State v. Perdomo, ___ N.C. App. ___, 2021-NCCOA-45 (Mar. 2, 2021)

The defendant was found guilty of taking indecent liberties with a child after his thirteen-year-old niece disclosed to several people that the defendant was behaving in a sexually inappropriate manner toward her.

On appeal, the defendant contended that the trial court committed plain error by permitting the State’s expert to vouch for the minor’s credibility. The defendant argued that the expert impermissibly testified that the minor’s medical history “was consistent with child sexual abuse” and that her “physical exam would be consistent with a child who had disclosed child sexual abuse.” Slip op. at ¶ 8. The Court of Appeals rejected the defendant’s argument, noting that for expert testimony to amount to vouching for a witness’s credibility, that expert testimony must present “a definitive diagnosis of sexual abuse” in the absence of “supporting physical evidence of the abuse.” Slip op. at ¶ 13. The Court’s review of the expert’s full testimony in proper context showed that the expert appropriately provided the jury with an opinion, based on her expertise, that a lack of physical findings of sexual abuse does not generally correlate with an absence of sexual abuse.

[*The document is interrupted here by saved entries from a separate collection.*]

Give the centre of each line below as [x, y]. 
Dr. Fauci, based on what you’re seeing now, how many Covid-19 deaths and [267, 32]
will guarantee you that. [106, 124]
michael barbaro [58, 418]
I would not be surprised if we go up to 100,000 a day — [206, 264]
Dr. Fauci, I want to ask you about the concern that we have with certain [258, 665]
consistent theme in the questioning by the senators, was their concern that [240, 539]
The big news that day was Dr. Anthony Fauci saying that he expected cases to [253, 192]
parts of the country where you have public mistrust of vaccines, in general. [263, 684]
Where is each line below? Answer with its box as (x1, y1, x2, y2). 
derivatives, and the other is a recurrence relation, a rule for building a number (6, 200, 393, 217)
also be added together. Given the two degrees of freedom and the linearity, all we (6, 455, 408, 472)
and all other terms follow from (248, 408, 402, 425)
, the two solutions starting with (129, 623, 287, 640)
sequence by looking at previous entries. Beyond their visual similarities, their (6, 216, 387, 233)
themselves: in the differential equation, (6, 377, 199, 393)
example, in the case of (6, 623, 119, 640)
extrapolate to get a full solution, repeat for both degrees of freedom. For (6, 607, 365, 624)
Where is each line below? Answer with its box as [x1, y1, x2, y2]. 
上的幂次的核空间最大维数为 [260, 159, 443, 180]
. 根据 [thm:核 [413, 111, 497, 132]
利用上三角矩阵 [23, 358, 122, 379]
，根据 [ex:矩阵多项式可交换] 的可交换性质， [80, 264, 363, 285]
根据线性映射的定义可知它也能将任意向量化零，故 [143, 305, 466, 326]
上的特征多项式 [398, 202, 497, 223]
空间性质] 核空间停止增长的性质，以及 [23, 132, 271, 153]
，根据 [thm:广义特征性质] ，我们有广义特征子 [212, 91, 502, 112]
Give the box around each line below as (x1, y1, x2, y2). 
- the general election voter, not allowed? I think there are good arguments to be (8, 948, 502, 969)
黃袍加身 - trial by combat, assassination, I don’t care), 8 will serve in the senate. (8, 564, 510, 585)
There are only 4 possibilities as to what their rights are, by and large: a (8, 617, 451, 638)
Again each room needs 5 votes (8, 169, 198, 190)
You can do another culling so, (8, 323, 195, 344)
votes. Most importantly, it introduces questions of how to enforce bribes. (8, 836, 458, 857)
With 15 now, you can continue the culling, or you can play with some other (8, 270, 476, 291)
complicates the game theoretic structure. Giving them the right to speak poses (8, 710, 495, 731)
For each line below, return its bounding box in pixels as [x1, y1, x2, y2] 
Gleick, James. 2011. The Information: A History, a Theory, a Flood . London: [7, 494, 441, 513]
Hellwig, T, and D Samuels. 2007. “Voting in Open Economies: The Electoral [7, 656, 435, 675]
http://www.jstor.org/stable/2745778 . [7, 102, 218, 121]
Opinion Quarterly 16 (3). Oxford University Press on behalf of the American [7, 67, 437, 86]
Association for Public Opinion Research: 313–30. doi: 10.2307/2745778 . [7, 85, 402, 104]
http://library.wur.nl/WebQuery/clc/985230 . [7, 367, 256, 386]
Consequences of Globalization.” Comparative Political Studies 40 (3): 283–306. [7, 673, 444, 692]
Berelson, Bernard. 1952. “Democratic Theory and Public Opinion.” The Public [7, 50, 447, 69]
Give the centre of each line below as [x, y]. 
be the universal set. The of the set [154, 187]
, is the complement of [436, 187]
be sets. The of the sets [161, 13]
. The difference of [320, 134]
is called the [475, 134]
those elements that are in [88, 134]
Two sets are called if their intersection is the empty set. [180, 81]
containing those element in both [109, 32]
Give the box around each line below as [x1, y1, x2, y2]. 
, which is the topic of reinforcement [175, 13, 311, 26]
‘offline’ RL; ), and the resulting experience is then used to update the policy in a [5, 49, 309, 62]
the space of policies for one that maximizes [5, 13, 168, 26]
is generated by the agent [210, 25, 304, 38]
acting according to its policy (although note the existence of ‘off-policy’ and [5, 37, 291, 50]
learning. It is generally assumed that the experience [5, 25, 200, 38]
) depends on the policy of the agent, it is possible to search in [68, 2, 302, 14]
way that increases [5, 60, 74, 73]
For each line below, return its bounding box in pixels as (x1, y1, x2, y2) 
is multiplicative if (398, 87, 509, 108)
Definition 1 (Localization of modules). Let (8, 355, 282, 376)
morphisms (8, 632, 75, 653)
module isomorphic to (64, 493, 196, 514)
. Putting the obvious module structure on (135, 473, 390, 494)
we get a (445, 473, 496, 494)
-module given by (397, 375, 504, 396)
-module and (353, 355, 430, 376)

The defendant next argued that by closing the courtroom immediately prior to the jury charge, the trial court committed structural error and violated his constitutional right to a public trial. The Court of Appeals noted that the defendant failed to object to this procedure at trial and declined to invoke Appellate Rule 2 to review the constitutional argument. The Court nonetheless concluded that the trial court’s imposition of reasonable limitations of movement in and out of the courtroom to minimize jury distractions were within its statutory and inherent authority to control the courtroom.

The defendant also contended that he was prejudiced at trial by ineffective assistance of counsel, arguing that his counsel “failed in multiple instances to object to plainly impermissible testimony by numerous State’s witnesses vouching for [the minor], or otherwise consented to such inadmissible evidence, when there could be no reasonable strategic basis for doing so.” Slip op. at ¶ 29.  The Court rejected this argument, determining that the defendant had not shown that any of the alleged errors gave rise to a “reasonable probability that, but for counsel’s unprofessional errors, the result of the proceeding would have been different.” Slip op. at ¶ 30.